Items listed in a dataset
Start of Block

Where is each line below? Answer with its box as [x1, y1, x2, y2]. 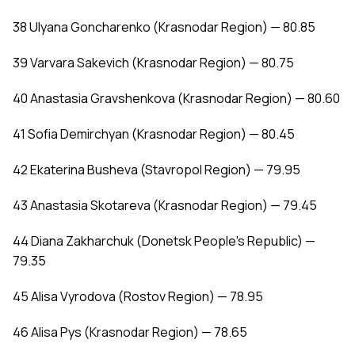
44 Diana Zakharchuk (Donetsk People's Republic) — [13, 232, 315, 250]
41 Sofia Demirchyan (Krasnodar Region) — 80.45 [13, 125, 295, 143]
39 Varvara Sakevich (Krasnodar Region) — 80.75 [13, 54, 294, 72]
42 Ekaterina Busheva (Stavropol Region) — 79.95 [13, 161, 300, 179]
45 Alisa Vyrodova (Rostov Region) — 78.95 [13, 288, 263, 306]
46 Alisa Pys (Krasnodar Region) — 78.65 [13, 323, 247, 342]
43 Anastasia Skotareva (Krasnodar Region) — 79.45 [13, 197, 317, 215]
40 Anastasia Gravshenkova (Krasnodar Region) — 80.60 [13, 90, 340, 108]
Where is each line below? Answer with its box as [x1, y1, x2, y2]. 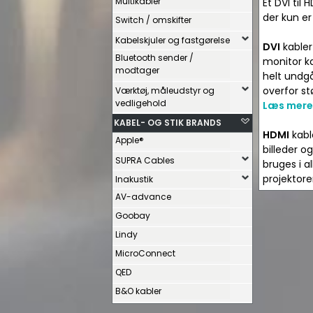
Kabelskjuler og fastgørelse [115, 34, 230, 46]
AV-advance [115, 191, 171, 203]
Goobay [115, 210, 150, 221]
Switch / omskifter [115, 14, 191, 26]
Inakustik [115, 173, 153, 185]
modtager [115, 64, 159, 76]
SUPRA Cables [115, 154, 175, 166]
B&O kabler [115, 285, 161, 297]
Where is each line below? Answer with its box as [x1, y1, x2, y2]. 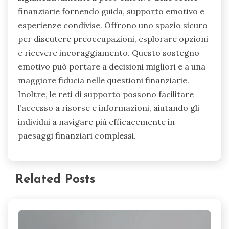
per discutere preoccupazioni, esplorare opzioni [18, 34, 208, 44]
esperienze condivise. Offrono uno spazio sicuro [18, 20, 208, 31]
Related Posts [15, 174, 95, 187]
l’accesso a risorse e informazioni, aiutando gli [18, 103, 199, 113]
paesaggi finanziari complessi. [18, 130, 136, 141]
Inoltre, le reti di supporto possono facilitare [18, 89, 194, 100]
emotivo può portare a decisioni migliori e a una [18, 61, 205, 72]
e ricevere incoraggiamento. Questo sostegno [18, 48, 199, 58]
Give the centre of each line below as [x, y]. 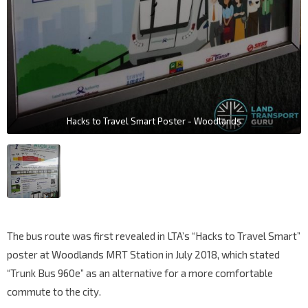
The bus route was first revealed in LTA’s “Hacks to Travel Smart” [154, 236]
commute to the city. [54, 292]
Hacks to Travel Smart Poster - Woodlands [154, 121]
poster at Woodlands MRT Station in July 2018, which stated [143, 255]
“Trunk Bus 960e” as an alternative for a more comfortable [140, 273]
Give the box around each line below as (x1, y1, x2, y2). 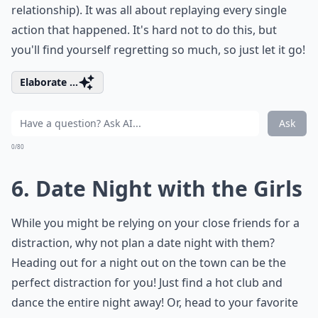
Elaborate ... (20, 75, 78, 89)
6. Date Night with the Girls (11, 174, 302, 203)
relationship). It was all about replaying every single (11, 2, 287, 18)
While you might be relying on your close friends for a (11, 215, 300, 231)
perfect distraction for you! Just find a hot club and (11, 275, 283, 290)
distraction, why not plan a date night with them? (11, 235, 275, 251)
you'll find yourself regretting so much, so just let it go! (11, 42, 305, 57)
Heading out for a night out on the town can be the (11, 255, 286, 270)
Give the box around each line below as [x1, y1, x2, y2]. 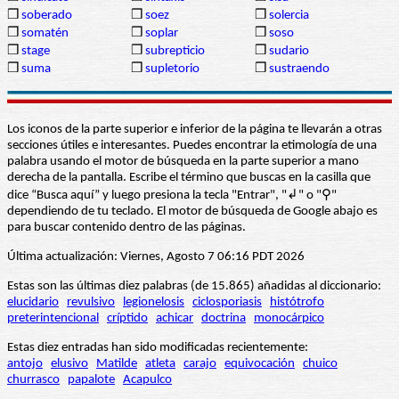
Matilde [96, 357, 137, 371]
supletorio [145, 62, 199, 77]
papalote [68, 373, 115, 387]
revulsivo [67, 296, 115, 310]
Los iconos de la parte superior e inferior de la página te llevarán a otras [7, 123, 382, 137]
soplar [145, 27, 178, 41]
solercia [269, 9, 309, 23]
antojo [7, 357, 43, 371]
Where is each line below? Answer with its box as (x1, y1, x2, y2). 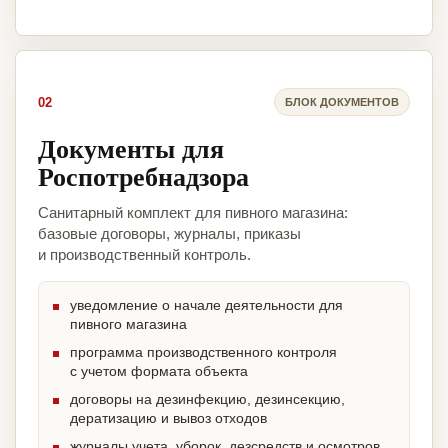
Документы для (38, 129, 224, 168)
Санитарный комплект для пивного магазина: (38, 204, 348, 222)
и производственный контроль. (38, 246, 251, 264)
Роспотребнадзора (38, 157, 249, 196)
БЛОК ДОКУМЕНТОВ (285, 95, 399, 108)
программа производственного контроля (70, 344, 337, 361)
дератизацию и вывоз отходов (70, 410, 267, 427)
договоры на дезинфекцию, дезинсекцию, (70, 391, 345, 408)
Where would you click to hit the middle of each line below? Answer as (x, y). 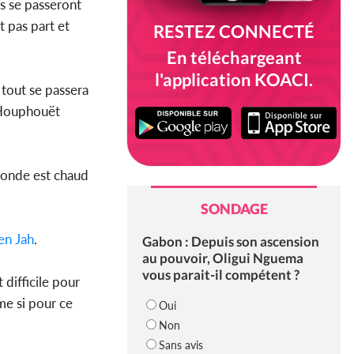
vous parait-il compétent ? (220, 275)
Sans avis (181, 345)
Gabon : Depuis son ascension (230, 242)
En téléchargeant (234, 57)
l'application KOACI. (234, 79)
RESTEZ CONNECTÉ (234, 31)
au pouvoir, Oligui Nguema (222, 258)
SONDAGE (234, 209)
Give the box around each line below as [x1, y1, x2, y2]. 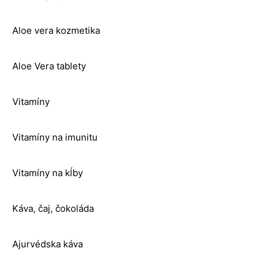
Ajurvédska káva [12, 238, 83, 250]
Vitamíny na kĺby [12, 167, 83, 179]
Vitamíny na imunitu [12, 131, 98, 144]
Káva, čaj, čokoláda [12, 203, 94, 215]
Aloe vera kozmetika [12, 25, 100, 37]
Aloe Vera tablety [12, 60, 86, 72]
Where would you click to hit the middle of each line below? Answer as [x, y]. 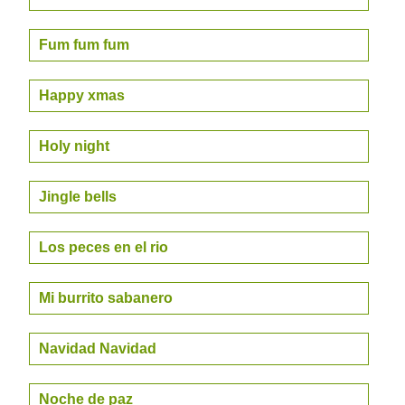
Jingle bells [78, 197]
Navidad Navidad [98, 348]
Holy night [74, 146]
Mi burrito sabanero [106, 298]
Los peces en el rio [104, 247]
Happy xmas [82, 95]
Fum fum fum [84, 45]
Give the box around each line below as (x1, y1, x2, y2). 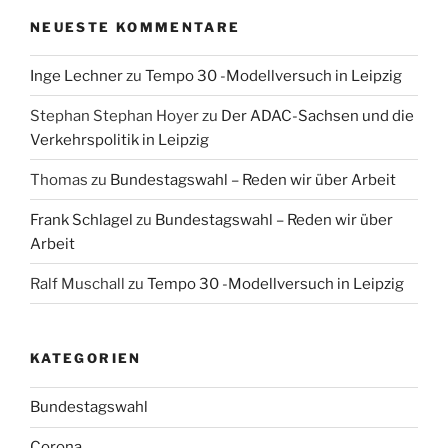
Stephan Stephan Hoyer (30, 106, 199, 125)
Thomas (30, 170, 88, 189)
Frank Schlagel (30, 210, 133, 229)
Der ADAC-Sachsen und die (221, 106, 414, 125)
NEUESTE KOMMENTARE (30, 18, 241, 35)
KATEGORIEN (30, 350, 142, 367)
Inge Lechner (30, 66, 123, 85)
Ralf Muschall (30, 274, 125, 293)
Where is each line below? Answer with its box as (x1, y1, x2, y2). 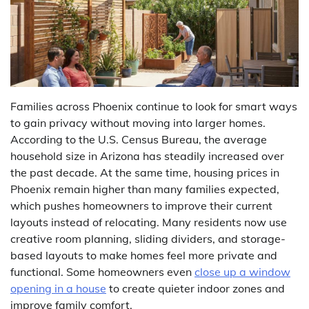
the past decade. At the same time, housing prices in (10, 166, 279, 180)
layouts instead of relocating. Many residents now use (10, 215, 287, 230)
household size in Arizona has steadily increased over (10, 149, 284, 163)
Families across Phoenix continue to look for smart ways (10, 99, 297, 114)
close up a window (195, 265, 290, 279)
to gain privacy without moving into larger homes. (10, 116, 266, 130)
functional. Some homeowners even (10, 265, 195, 279)
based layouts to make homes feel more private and (10, 248, 277, 263)
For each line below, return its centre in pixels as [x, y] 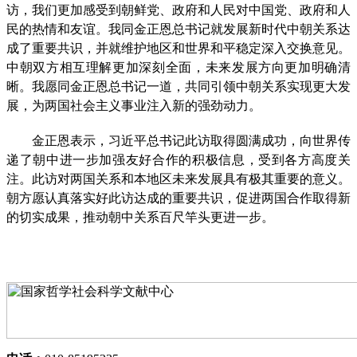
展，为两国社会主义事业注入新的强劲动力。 [134, 104]
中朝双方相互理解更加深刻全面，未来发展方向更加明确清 [178, 66]
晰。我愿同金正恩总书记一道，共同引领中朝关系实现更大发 [178, 85]
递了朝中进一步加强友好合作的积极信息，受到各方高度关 [178, 159]
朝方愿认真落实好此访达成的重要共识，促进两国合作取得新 [178, 197]
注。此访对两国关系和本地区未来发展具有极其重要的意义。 [178, 178]
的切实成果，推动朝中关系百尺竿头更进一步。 [140, 216]
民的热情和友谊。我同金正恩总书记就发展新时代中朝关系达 [178, 28]
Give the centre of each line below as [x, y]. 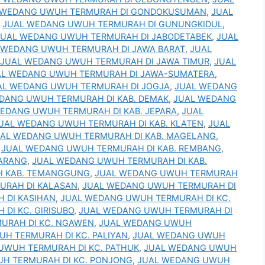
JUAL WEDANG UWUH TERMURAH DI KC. [146, 198]
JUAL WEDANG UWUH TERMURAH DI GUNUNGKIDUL [112, 24]
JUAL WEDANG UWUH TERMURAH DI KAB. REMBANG [111, 148]
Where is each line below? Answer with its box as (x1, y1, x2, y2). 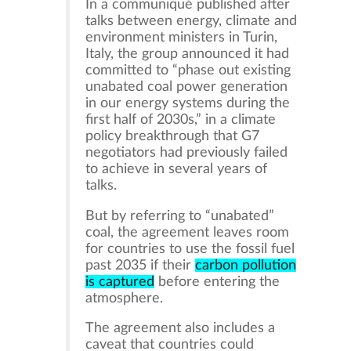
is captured (85, 274, 155, 288)
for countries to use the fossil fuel (85, 241, 295, 255)
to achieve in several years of (85, 162, 268, 176)
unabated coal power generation (85, 80, 288, 94)
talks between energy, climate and (85, 14, 298, 28)
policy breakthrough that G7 (85, 129, 260, 143)
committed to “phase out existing (85, 63, 291, 78)
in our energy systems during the (85, 96, 291, 110)
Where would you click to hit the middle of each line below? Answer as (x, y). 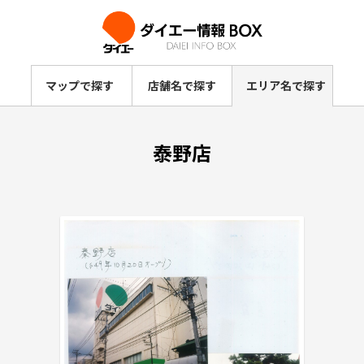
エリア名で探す (286, 86)
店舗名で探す (182, 86)
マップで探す (80, 86)
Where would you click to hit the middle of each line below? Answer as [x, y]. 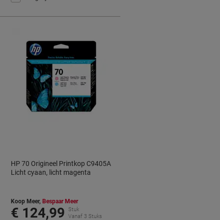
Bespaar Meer [60, 201]
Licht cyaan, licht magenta [51, 172]
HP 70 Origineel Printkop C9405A [61, 164]
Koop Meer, [27, 201]
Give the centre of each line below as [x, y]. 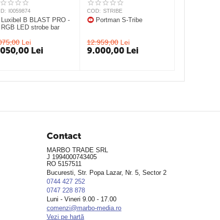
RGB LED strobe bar [30, 27]
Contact [64, 136]
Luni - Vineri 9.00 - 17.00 [82, 199]
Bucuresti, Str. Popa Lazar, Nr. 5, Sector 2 [107, 173]
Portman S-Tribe [119, 20]
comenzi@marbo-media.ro [84, 208]
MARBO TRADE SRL [78, 150]
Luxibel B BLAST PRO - [36, 20]
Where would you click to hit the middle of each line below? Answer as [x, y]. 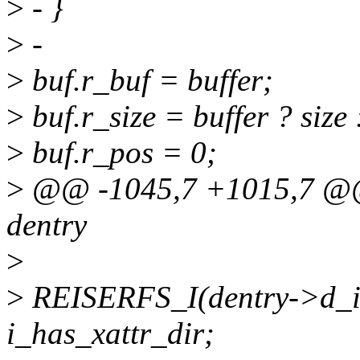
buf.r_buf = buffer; [149, 80]
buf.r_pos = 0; [121, 153]
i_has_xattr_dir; [110, 333]
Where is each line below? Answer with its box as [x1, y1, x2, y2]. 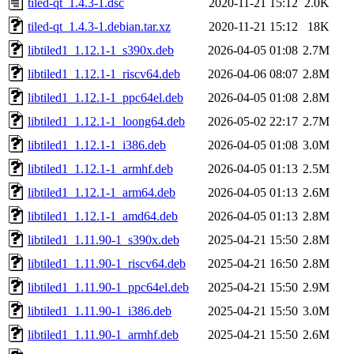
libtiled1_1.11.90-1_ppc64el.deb [28, 280, 189, 294]
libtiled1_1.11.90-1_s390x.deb [28, 232, 179, 247]
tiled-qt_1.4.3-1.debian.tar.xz [28, 19, 171, 33]
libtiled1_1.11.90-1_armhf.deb [28, 327, 179, 341]
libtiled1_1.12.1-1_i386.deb [28, 137, 166, 152]
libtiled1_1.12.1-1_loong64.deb [28, 114, 185, 128]
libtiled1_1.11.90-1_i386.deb [28, 303, 171, 318]
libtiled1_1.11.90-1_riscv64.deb [28, 256, 186, 270]
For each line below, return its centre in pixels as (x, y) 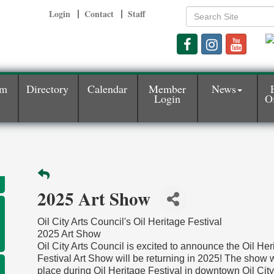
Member (167, 89)
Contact (99, 14)
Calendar (108, 89)
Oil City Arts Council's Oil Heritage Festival (129, 222)
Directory (48, 89)
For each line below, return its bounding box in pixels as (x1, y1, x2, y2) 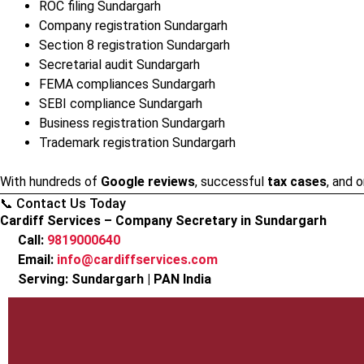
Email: (15, 252, 58, 267)
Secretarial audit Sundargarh (39, 57, 200, 72)
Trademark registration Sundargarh (39, 135, 236, 150)
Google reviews (101, 174, 195, 189)
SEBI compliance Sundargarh (39, 96, 202, 111)
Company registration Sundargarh (39, 18, 227, 33)
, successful (195, 174, 267, 189)
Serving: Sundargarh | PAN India (15, 271, 215, 287)
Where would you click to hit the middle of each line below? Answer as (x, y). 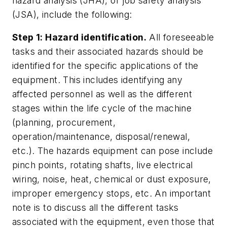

End of Block

#### WHAT TO WORK ON
The copy must begin at the line containing "Google reviews (101, 174, 195, 189)" and end at the last line of the data above, with every line retyped exactly and no pictures included.

#### OUTPUT
Google reviews (101, 174, 195, 189)
SEBI compliance Sundargarh (39, 96, 202, 111)
Company registration Sundargarh (39, 18, 227, 33)
, successful (195, 174, 267, 189)
Serving: Sundargarh | PAN India (15, 271, 215, 287)
Where would you click to hit the middle of each line below? Answer as (x, y). 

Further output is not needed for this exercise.